What Is pKa and Why Does It Matter?

The pKa of acetic acid is the negative logarithm of Ka:

pKa = -log10(1.8 × 10^-5) ≈ 4.74

The lower the pKa, the stronger the acid. Acetic acid’s pKa of about 4.74 tells you it is weak compared with mineral acids, yet still acidic enough to lower the pH of water substantially. The pKa also becomes especially useful when dealing with buffer systems, such as mixtures of acetic acid and sodium acetate, where the Henderson-Hasselbalch equation applies.

Common Errors When Solving This Problem

• Treating acetic acid as a strong acid. This causes a major underestimation of pH.
• Using the wrong Ka value. Different sources may round Ka slightly differently, which can shift the third decimal place of pH.
• Forgetting units. Ka is dimensionless in a strict thermodynamic sense, but concentration values are entered in molarity for practical calculations.
• Using the negative quadratic root. Concentration cannot be negative, so only the positive root is physically meaningful.
• Ignoring temperature. Acid dissociation constants depend on temperature, so exact values may vary outside standard room conditions.

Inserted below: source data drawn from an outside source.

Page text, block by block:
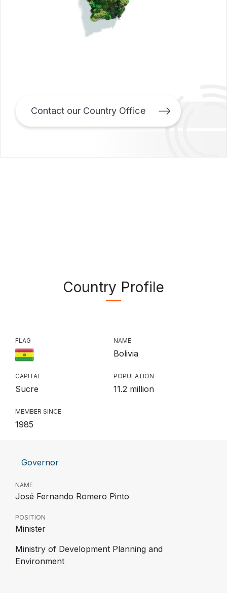
Contact our Country Office
Country Profile
FLAG NAME
Bolivia
CAPITAL
Sucre
POPULATION
11.2 million
MEMBER SINCE
1985
Governor
NAME
José Fernando Romero Pinto
POSITION
Minister
Ministry of Development Planning and
Environment
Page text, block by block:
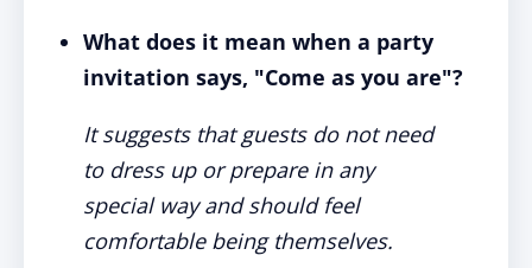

Practical Interpretation of pH 2.60

A pH of 2.60 indicates a clearly acidic solution. It is much more acidic than common beverages like black coffee, but less acidic than many strong-acid laboratory solutions of equal molarity. In practical terms, a 0.35 M acetic acid solution contains enough hydrogen ions to be chemically reactive and corrosive to some materials, while still retaining the equilibrium behavior characteristic of a weak acid.

This distinction matters in laboratory design, titration work, and teaching chemistry. Weak acids produce pH values that depend strongly on equilibrium chemistry, while strong acids are governed more directly by stoichiometric dissociation.

Authoritative References for Further Study

If you want to verify data or explore pH and acid dissociation in more depth, consult these reliable sources:

• NIST Chemistry WebBook entry for acetic acid
• U.S. Environmental Protection Agency overview of pH
• University of Washington Chemistry resources

Final Answer

Using Ka = 1.8 × 10^-5 for acetic acid and an initial concentration of 0.35 M, the equilibrium hydrogen ion concentration is approximately 2.50 × 10^-3 M, which gives:

pH = 2.60

That is the correct and chemically meaningful answer for the pH of 0.35 M acetic acid under standard conditions.